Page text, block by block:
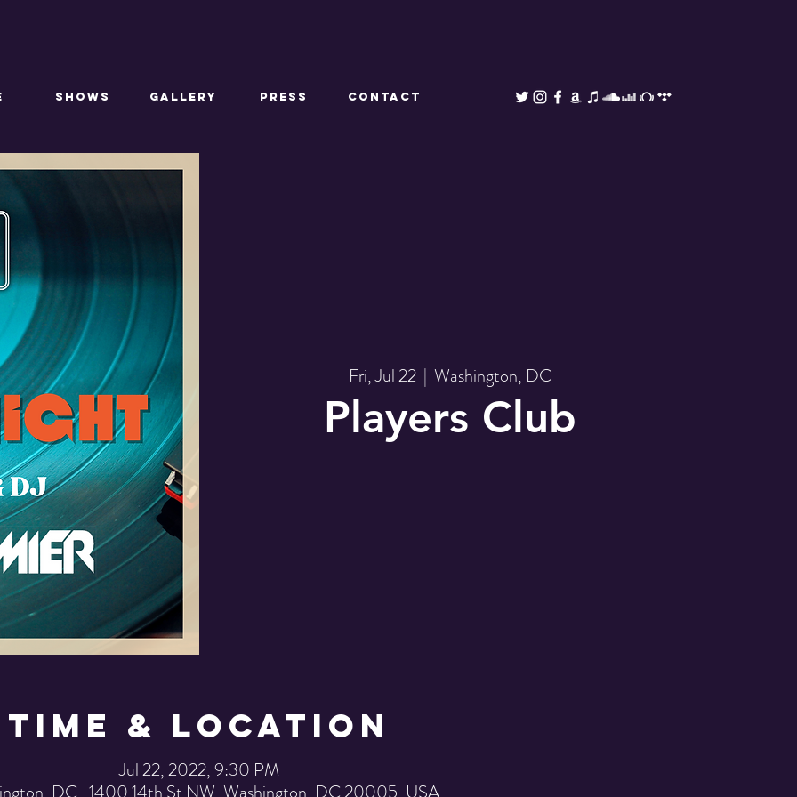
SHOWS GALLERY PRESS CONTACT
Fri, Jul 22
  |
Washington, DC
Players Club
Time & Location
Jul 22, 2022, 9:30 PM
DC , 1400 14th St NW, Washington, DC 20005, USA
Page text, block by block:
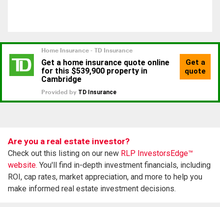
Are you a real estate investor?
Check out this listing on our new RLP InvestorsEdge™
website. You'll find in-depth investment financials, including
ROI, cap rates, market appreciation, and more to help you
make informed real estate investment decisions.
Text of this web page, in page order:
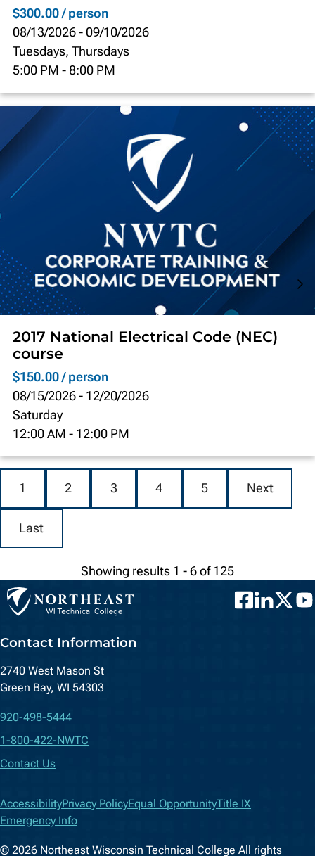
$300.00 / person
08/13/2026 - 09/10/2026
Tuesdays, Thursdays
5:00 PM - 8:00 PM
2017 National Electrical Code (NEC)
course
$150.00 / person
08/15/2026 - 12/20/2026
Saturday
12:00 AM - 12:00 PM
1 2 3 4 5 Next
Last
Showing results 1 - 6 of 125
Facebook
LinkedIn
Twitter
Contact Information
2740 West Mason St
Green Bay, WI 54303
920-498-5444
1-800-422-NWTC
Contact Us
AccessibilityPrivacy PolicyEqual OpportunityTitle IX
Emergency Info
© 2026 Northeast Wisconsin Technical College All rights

──────────────────────────────

▸ What you are asked to do:
In the entries above, find the line containing "DC , 1400 14th"; transcribe exactly that line and every line after it through the end, and only those, omitting pictures.

▸ Final answer:
DC , 1400 14th St NW, Washington, DC 20005, USA
Page text, block by block:
Are you a real estate investor?
Check out this listing on our new RLP InvestorsEdge™
website. You'll find in-depth investment financials, including
ROI, cap rates, market appreciation, and more to help you
make informed real estate investment decisions.
Text of this web page, in page order:
$300.00 / person
08/13/2026 - 09/10/2026
Tuesdays, Thursdays
5:00 PM - 8:00 PM
2017 National Electrical Code (NEC)
course
$150.00 / person
08/15/2026 - 12/20/2026
Saturday
12:00 AM - 12:00 PM
1 2 3 4 5 Next
Last
Showing results 1 - 6 of 125
Facebook
LinkedIn
Twitter
Contact Information
2740 West Mason St
Green Bay, WI 54303
920-498-5444
1-800-422-NWTC
Contact Us
AccessibilityPrivacy PolicyEqual OpportunityTitle IX
Emergency Info
© 2026 Northeast Wisconsin Technical College All rights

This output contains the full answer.